Ava White: 14-year-old boy convicted of murdering 12-year-old girl stabbed to death after a row of Snapchat videos

A teenager has been convicted of murder after stabbing a 12-year-old girl after a dispute over a Snapchat video.

Ava White was killed after a “casual encounter” with the 14-year-old, who could not be named for legal reasons, the night the Christmas lights were lit in Liverpool.

He stabbed her in the neck with a knife after she asked a group of boys to stop filming her and her friends.

After attacking her, the defendant “smiled” and fled, a witness told Liverpool Crown Court during a two-week trial.

The boy, who claimed to have acted in self-defense and denied the murder, grabbed his head in his hands as he was convicted Tuesday afternoon to the applause of more than 20 members of Ava’s family sitting in the public gallery.

A 20-second clip showing the stabbing was played during the trial, leaving his family crying.

The boy had previously pleaded guilty to possession of an offensive weapon after being found with a 7.5 cm blade.
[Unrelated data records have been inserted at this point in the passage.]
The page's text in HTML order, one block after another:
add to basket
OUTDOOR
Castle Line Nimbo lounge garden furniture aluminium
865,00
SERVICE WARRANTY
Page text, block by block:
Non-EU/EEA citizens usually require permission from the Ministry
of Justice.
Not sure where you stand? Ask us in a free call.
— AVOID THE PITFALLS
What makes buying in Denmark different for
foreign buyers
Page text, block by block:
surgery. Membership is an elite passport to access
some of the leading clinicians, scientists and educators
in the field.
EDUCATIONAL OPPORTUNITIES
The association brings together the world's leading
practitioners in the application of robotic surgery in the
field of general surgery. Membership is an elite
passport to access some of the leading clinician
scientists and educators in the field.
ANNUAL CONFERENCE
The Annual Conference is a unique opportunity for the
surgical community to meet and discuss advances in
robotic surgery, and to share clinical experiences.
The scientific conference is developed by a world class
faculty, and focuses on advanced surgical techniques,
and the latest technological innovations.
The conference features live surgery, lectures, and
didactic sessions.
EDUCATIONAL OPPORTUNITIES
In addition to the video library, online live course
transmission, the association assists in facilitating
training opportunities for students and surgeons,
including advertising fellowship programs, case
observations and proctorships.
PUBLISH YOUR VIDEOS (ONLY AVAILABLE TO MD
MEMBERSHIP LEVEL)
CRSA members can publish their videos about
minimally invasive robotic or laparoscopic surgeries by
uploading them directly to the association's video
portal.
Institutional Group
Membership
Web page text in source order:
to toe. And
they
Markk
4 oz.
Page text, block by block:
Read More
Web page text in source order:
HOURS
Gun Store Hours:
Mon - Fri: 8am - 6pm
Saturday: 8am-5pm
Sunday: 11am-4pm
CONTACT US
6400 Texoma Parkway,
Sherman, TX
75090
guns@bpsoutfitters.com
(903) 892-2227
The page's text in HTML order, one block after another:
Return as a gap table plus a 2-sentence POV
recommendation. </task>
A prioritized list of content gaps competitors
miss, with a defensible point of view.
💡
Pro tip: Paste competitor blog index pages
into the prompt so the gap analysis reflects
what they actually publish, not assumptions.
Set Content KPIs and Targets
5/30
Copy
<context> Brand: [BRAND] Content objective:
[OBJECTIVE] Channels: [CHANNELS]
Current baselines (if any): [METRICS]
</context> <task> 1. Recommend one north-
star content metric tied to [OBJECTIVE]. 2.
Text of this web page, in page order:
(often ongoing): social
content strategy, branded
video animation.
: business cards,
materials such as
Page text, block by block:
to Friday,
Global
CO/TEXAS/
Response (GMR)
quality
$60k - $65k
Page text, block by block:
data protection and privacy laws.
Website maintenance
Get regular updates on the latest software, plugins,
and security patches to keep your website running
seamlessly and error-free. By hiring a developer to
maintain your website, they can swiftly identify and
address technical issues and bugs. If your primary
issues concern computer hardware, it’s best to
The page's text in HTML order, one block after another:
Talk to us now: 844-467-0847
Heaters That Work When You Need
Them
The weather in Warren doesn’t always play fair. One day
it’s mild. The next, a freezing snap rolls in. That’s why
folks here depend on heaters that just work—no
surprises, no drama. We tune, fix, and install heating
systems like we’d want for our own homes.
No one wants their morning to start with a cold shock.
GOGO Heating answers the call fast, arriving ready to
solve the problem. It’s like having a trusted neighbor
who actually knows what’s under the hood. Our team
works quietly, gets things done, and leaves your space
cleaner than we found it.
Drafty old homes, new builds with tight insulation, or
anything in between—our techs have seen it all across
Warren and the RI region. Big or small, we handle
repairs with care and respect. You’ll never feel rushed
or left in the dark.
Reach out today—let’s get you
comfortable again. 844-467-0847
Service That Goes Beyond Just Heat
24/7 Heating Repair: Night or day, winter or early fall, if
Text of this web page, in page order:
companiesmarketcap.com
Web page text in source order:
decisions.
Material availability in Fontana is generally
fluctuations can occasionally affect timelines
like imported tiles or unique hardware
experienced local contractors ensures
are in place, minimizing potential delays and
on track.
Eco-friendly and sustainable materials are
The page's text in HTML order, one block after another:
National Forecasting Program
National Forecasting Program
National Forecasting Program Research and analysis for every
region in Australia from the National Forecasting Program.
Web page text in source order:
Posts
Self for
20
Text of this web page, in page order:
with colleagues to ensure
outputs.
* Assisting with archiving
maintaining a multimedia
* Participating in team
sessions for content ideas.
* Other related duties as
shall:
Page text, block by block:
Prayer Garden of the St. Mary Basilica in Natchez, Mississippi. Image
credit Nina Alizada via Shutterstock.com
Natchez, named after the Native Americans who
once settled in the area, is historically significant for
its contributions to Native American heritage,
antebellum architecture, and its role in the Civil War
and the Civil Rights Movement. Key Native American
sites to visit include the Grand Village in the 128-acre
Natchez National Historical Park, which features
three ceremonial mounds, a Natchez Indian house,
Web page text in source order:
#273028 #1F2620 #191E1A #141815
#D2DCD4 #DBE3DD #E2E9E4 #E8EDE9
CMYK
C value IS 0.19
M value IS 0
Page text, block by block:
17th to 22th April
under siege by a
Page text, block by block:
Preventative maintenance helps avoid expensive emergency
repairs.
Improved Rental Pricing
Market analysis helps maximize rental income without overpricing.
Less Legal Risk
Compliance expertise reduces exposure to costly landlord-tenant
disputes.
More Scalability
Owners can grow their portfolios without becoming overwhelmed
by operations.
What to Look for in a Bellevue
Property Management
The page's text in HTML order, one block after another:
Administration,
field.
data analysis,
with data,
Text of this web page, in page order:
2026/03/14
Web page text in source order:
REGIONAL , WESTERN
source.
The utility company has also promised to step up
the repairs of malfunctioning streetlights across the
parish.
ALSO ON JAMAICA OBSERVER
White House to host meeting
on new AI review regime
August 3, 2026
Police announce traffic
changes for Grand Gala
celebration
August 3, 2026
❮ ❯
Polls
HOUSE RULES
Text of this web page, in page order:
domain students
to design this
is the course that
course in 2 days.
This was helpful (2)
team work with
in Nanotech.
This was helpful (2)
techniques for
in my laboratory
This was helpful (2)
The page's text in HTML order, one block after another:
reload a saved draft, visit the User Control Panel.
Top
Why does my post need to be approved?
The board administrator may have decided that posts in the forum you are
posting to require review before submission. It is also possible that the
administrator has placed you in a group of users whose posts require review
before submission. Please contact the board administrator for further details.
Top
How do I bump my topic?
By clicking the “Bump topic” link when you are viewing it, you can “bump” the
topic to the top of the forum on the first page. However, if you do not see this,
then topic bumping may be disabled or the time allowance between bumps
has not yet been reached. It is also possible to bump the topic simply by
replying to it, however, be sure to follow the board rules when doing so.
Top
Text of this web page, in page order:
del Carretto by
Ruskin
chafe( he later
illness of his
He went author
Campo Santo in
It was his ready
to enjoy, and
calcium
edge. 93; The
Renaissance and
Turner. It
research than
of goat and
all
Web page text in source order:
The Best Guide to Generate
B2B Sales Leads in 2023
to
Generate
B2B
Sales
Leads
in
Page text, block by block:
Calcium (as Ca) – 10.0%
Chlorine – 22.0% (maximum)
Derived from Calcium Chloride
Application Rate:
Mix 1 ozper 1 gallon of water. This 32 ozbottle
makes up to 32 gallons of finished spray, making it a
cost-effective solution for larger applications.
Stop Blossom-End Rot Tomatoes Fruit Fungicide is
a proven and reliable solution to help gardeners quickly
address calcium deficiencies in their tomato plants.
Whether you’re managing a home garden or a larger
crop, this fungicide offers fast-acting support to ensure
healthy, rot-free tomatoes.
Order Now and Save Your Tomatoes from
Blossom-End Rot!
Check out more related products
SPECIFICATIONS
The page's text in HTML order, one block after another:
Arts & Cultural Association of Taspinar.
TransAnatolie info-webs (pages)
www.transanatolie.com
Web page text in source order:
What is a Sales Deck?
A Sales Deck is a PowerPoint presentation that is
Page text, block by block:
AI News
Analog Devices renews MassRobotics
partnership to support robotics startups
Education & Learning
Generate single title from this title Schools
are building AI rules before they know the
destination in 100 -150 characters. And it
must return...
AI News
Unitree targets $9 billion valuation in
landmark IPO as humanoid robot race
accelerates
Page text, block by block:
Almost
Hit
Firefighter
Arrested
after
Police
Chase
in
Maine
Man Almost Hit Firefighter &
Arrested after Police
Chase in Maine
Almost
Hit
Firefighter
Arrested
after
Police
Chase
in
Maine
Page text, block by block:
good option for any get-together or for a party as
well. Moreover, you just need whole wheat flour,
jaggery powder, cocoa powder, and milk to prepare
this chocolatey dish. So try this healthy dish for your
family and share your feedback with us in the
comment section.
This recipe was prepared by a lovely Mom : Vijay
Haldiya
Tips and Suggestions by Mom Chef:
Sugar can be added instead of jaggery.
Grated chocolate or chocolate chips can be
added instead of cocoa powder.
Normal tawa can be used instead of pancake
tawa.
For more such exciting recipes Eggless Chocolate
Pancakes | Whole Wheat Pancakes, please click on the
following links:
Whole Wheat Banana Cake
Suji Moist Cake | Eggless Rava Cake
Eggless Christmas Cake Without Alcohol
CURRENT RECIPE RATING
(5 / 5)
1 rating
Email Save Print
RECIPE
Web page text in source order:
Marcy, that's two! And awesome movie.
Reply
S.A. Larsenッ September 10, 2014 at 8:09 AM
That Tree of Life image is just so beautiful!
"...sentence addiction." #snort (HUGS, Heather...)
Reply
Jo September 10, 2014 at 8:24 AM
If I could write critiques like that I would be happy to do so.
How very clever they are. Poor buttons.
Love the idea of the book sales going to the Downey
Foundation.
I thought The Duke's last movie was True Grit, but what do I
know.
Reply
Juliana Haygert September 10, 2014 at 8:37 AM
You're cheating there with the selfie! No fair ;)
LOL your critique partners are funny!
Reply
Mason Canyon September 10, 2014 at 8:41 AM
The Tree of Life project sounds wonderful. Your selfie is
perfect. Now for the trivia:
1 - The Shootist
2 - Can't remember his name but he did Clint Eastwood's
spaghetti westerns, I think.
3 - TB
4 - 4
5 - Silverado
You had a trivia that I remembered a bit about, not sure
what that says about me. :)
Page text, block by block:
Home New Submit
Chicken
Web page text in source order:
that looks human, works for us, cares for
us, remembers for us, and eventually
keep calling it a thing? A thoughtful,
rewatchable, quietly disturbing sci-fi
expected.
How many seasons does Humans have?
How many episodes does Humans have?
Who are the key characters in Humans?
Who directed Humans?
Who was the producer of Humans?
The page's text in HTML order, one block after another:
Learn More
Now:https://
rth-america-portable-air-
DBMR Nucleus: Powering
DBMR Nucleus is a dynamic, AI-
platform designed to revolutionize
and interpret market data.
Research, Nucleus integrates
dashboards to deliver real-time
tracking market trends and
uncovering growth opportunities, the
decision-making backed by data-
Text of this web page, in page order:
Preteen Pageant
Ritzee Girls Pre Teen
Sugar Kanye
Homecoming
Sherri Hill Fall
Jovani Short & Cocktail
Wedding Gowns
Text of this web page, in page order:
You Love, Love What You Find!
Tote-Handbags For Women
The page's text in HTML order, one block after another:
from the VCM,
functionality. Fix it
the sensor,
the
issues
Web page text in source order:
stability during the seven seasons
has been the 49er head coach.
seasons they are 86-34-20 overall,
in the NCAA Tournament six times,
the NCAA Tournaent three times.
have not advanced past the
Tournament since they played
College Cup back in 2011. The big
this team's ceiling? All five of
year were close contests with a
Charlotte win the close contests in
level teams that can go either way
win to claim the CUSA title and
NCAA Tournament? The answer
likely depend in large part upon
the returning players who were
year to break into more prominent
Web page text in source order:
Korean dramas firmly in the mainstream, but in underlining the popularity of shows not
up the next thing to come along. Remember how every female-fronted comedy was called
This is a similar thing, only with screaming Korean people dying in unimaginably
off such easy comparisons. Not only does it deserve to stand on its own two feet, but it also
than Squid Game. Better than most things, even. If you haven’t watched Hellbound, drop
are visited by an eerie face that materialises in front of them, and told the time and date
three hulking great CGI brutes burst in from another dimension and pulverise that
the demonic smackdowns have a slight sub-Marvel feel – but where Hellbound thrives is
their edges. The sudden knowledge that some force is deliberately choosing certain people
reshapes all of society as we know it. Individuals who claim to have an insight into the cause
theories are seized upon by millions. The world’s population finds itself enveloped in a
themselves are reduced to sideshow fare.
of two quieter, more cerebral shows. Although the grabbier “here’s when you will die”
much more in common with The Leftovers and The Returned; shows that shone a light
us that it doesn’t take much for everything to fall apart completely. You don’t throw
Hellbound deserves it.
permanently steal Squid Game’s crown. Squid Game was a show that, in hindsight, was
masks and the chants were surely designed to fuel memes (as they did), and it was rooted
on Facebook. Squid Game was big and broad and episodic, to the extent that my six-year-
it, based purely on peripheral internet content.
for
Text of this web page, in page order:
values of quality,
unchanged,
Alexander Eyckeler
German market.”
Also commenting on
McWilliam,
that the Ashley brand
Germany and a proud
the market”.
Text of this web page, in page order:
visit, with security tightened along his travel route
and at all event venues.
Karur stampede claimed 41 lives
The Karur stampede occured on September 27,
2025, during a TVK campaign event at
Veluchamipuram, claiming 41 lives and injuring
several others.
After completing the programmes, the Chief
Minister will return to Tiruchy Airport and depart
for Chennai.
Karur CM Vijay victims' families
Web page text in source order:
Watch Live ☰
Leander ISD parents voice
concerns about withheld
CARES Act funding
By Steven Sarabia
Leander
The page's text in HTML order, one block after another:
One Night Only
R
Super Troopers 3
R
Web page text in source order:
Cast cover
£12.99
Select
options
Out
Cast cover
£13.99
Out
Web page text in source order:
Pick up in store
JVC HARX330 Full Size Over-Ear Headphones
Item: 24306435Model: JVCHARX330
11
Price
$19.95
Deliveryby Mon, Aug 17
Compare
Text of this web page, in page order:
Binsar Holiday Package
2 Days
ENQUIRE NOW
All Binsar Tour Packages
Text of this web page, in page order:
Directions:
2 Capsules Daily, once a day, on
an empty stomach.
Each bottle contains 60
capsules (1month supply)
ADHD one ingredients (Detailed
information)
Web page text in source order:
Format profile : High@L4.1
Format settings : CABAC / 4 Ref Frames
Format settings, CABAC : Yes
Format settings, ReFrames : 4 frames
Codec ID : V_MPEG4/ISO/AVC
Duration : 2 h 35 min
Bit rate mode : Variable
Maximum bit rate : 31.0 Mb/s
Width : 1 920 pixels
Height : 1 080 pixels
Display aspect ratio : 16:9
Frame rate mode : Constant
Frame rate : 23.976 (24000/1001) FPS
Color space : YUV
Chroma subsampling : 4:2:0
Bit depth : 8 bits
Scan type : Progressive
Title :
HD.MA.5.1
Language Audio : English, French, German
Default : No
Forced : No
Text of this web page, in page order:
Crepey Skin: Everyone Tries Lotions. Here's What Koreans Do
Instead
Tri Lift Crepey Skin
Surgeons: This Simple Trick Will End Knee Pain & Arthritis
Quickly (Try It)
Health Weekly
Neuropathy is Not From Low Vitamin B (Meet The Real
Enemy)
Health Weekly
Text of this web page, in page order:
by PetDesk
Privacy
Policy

The court said Ava and her friends, all aged between 11 and 15, had shared some alcohol and were “colliding” near the Royal Court Theater in central Liverpool on 25 November. .

The boy and his friends saw them and began filming a video, which he later shared on Snapchat.

After Ava asked the boys to stop filming and remove the footage, they “mocked” the girl who ran towards them before the defendant “stabbed a knife in the neck of this unarmed child.” said Charlotte Newell QC, for the prosecution.

“Her reaction at the time was to smile, laugh and run away, leaving Ava to die as she sought to distance herself from her actions,” he said.

Ava’s last words to her friends while she was dying on the floor were “don’t leave me.”

After the stabbing, the boy “began a conscious cover-up” of the crime, discarding his knife, phone and coat.

Image: Ava told her friends “don’t leave me” while she was dying, according to a court

The boy claimed he was playing video games

After the boy was arrested, he told a “series of lies” about his movements on the day of the attack, including that he was playing Call of Duty at a friend’s house at the time of the murder.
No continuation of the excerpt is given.